Georgia Halts Executions Over 'Cloudy' Drug

The US state of Georgia has suspended executions so corrections officials can analyse a drug that prompted the last-minute cancellation of a lethal injection.

Kelly Renee Gissendaner had been due to face the death chamber on Monday evening at the prison in Jackson, in what would have been Georgia's first female execution for 70 years.

Georgia's Department of Corrections said it delayed carrying out the sentence out of an "abundance of caution" after the drug, pentobarbital, was seen to have a cloudy appearance.

It was Gissendaner's latest temporary reprieve - last week her execution was put off because of bad weather.

The number of executions in the US has fallen in recent years because prison authorities are having difficulty obtaining the drugs needed for lethal injections.

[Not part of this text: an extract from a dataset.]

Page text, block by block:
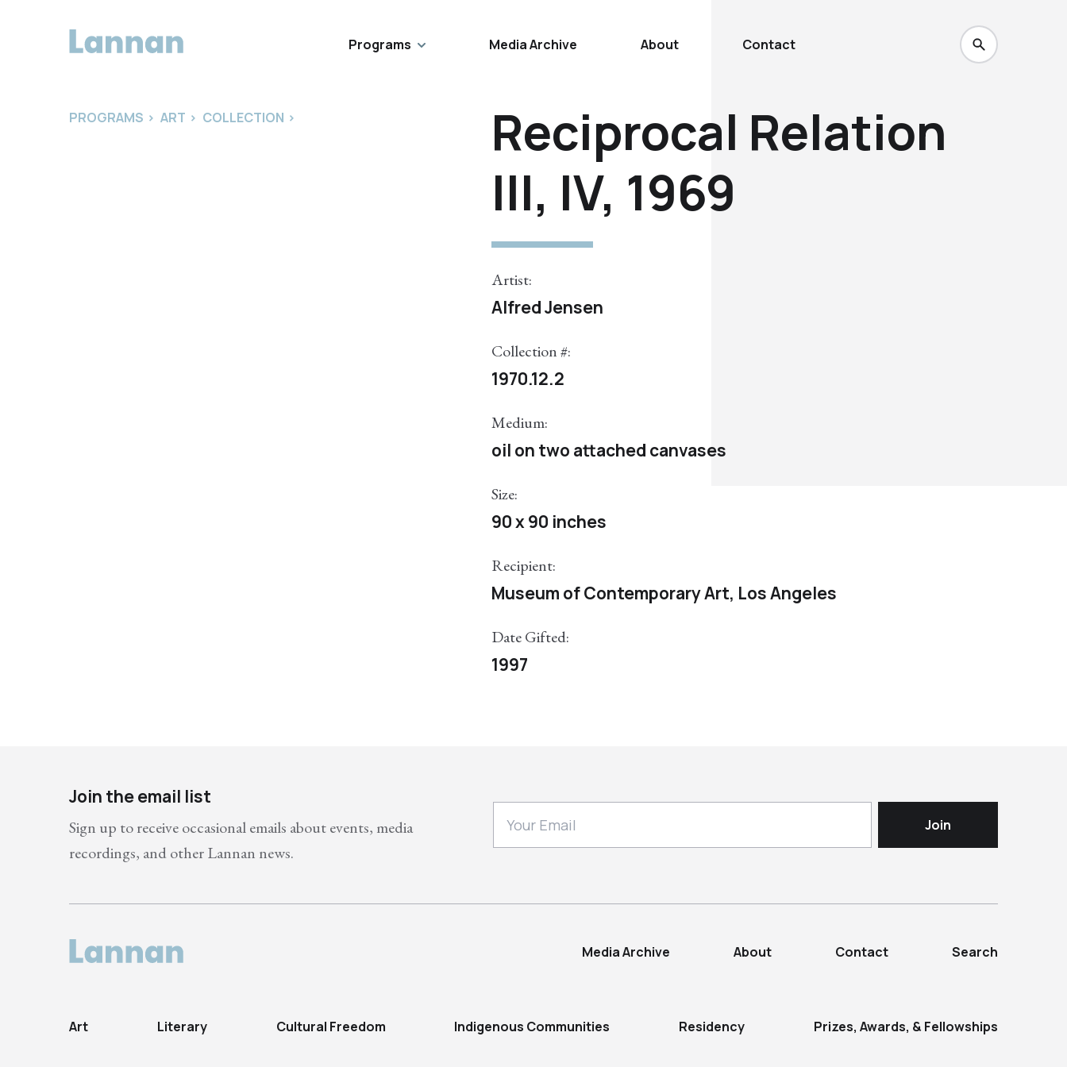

They have been forced to try to manufacture their own compounds after pharmaceutical companies complained that their drugs were being misused.

The Danish-based company Lundbeck restricted distribution of pentobarbital, which was used to treat severe epilepsy after discovering that it was being used to kill prisoners.

Its spokesman Anders Schroll told Sky News that Departments of Corrections in several states ignored their complaints.

"Of course it was quite a shock. We are a company conducting research to save people's lives with severe brain diseases," he said.

"So this was, from our view, the complete opposite.

"You have other situations where you have misuse of medication, where people are using medication for doping.

"And if that's the case you work with authorities to try to stop it.

"But in this case it was actually the authorities which were doing the misuse."

Lundbeck restricted the distribution of pentobarbital, and has advised other companies which have also found their products being used on death row.

Georgia Department of Corrections won't reveal any details of the drug now being used, but it appears to be a locally produced version of Lundbeck's pentobarbital.

In January, Oklahoma postponed executions using the drug Midozolam after several cases of prisoners appearing to be conscious and in pain before their deaths.

The state is awaiting a ruling from the US Supreme Court, which will hear evidence about the drug at a hearing next month

No new date has been set for the execution of Kelly Gissendaner.

According to prosecutors, she convinced her lover, Gregory Owen, to murder her husband Douglas, who was stabbed to death.

The execution had already been delayed while the US Supreme Court reviewed last-minute arguments for a stay of execution by her lawyers.

They urged the court to consider their client had not killed her husband herself and had reformed.